Observing only process data is insufficient and doesn't matter if it's the commercial off-the-shelf (COTS) or operational support system (OSS) variety. Instead, it's necessary to verify and validate that no Web application resource (WAR) files, binaries, secrets, or configurations have been compromised. This may be accomplished via file system scans and focused tests against manifests or checksums.
However, a better practice is to build this capability into the toolchain. An emerging threat carries the risk of polluting build systems — perhaps by an insider or maybe through an upstream dependency. Putting measures in place to monitor the software that is built and deployed is critical. An unfortunate example of this would be a compromise of a library that Ruby's strong password library depends on. At the very least, organizations should measure ownership, permissions, and checksums and build assurance into the toolchain to yield metrics during test, release, and operation.
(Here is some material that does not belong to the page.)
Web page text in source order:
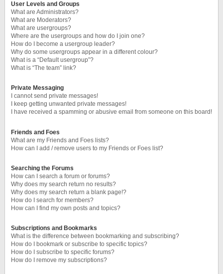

Many organizations already implement controls on users and are perhaps even using UEBA. However, many users don't exist in the directory and are not part of user management processes. System and service accounts litter systems. Yet they are the backbone of the infrastructure servicing Web, application and RDBMS servers. These are the accounts that must be observed with context to avoid taking action on an account upon which business services depend.
For example, while an Apache user should never log in, the Oracle user should be allowed to but only by a small, whitelisted number of users and from predetermined, controlled locations.
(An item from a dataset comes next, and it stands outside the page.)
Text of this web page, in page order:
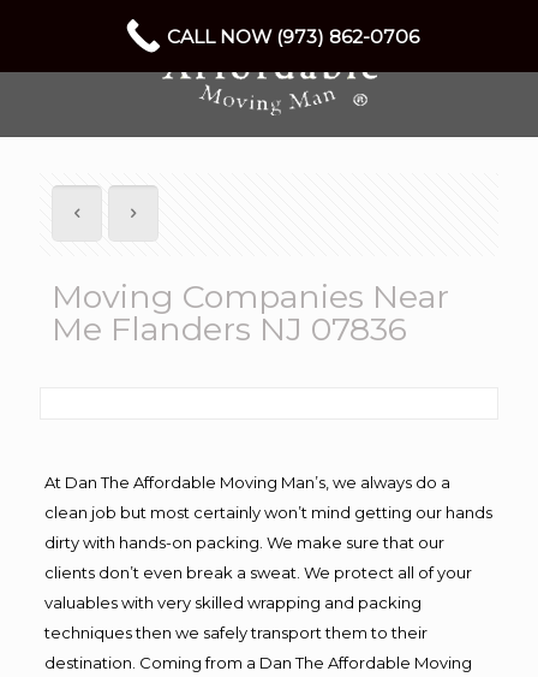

Infosec and attacker philosophies are orthogonal — while the endpoint is the unit of measure for IT, the attacker's currency is the target's data. And attackers look to exploit any weakness in the network, UI, APIs, or operating systems to get to it. To realign, organizations must observe an entire service and how services interact.
To illustrate, should the fact that the CPU spiked on an application server or, conversely, that it dropped, be investigated? The only way to make that determination is by knowing the context. Was there a planned change, or a new product or geography launched? Is a campaign being run? A macro-level view is the only way to avoid false positives. Leveraging information from service delivery automation helps make organizations more change-aware, by adding more depth to the context of events.
Let's cement this with another example. In preparation for a product launch, an organization pre-provisions four times more capacity in their Web and application server tier and redistributes the load using HAProxy. Before the launch, no security alerts are generated and therefore the organization is unaware that there is now additional capacity. On launch day, there's a huge increase in volume on the database servers, which might otherwise indicate that perimeter defenses have been breached and confidential customer data accessed.
Bringing It Together
Taken in isolation, each of the metrics discussed lose their value without context. The full picture of relationships between apps and their underlying hardware platforms, operating systems, network connections, performance, processes, and the identities and time of usage are required to detect threats as they unfold.